Every `assert_no_regression` / `check_case` / `run_suite` call accepts:

| Argument | Default | Meaning |
|----------|---------|---------|
| `n` | `10` | samples per run (boolean metrics usually want more) |
| `alpha` | `0.05` | significance threshold |
| `min_effect` | `0.03` numeric / `0.10` boolean | minimum effect size to count |
| `min_valid` | `2` | fewer valid samples than this → `inconclusive` |
| `model` | `None` | model id recorded with the baseline |

## Baselines

A baseline is a JSON file committed to your repo. Each entry is keyed by
`case_id::metric_name` and stores the recorded scores and the model.

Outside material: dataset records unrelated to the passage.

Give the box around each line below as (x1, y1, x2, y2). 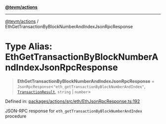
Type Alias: (5, 41, 53, 52)
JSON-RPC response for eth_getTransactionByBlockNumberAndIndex (5, 108, 142, 114)
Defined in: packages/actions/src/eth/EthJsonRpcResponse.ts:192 (5, 98, 140, 104)
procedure (5, 113, 27, 119)
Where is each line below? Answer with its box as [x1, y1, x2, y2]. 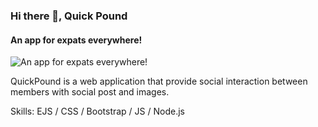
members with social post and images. [10, 86, 170, 98]
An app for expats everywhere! [10, 34, 143, 46]
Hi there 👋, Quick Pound [10, 9, 128, 23]
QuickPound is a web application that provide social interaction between [10, 75, 308, 88]
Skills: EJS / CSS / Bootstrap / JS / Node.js [10, 105, 185, 118]
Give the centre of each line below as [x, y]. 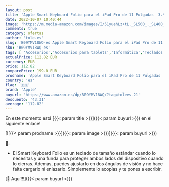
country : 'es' [20, 80]
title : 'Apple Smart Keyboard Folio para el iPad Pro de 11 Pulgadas [80, 15]
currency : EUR [20, 62]
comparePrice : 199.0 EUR [31, 71]
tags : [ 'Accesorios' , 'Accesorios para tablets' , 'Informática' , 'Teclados [84, 52]
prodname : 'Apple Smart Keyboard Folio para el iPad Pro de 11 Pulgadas [83, 76]
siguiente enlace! [23, 124]
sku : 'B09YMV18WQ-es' [28, 48]
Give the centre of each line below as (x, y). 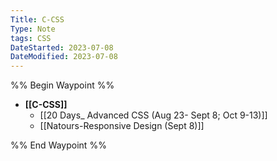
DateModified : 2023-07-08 (64, 57)
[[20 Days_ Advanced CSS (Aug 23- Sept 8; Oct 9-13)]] (153, 115)
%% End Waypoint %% (58, 145)
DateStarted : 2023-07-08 (62, 47)
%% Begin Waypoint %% (62, 85)
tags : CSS (31, 38)
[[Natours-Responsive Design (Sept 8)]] (122, 126)
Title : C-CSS (37, 19)
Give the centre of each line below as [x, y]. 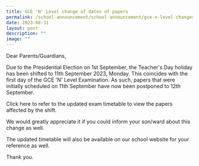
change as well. [25, 128]
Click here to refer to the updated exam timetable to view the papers [89, 104]
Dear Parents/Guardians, [36, 56]
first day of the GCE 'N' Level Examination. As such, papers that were [91, 80]
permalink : [20, 17]
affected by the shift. [31, 110]
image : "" [18, 39]
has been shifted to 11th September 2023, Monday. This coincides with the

- **Cold start** — the first run records the baseline and passes.
- **Updating** — to accept a new baseline on purpose, delete the case's entry and
  re-run, or edit the JSON. The change is a reviewable diff in the same PR.
- **Inspecting** — use the CLI (below).

## Using it in CI

Because cases are plain pytest tests, your existing `pytest` step gates them:

```yaml
- run: pip install -e ".[dev]"
- run: pytest
```

A failed case fails the build. Baselines live in the repo, so CI needs no secrets
and nothing leaves your infrastructure.

## CLI

```sh
signaltest version
signaltest baselines baselines/agent.json   # list recorded cases
signaltest show baselines/agent.json math::exact_match
```

## Development

```sh
git clone https://github.com/Falcon305/signaltest
cd signaltest
python -m venv .venv && . .venv/bin/activate
pip install -e ".[dev]"
pytest
ruff check src tests examples
```

With uv the setup is a single command (it creates the environment for you):

```sh
uv sync --extra dev
uv run pytest
```

Try the offline examples (cached responses, no API key):

```sh
python examples/demo.py        # smallest possible case
python examples/tool_agent.py  # tool-using agent: trajectory + answer checks
```

See [docs/architecture.md](docs/architecture.md) for how the pieces fit together
and how to add your own metric.

## FAQ

**Does it call my LLM?** Only through the `run` function you provide. signaltest
never talks to a provider itself.

**How many samples do I need?** `n=10` is a sane default for numeric metrics.
Boolean metrics resolve in coarser steps, so they need more — bump `n` and watch
for `inconclusive`, which means the test can't yet detect a change of the size you
care about.

**Why did a case come back `inconclusive`?** Too few valid samples to be
trustworthy. Increase `n`, or fix whatever made runs error out.

**Does my data leave my machine?** No. Baselines are local JSON; there is no
service.

## Contributing

Issues and pull requests are welcome. Keep changes small and focused, and add a
test for anything you change. See `CONTRIBUTING.md`.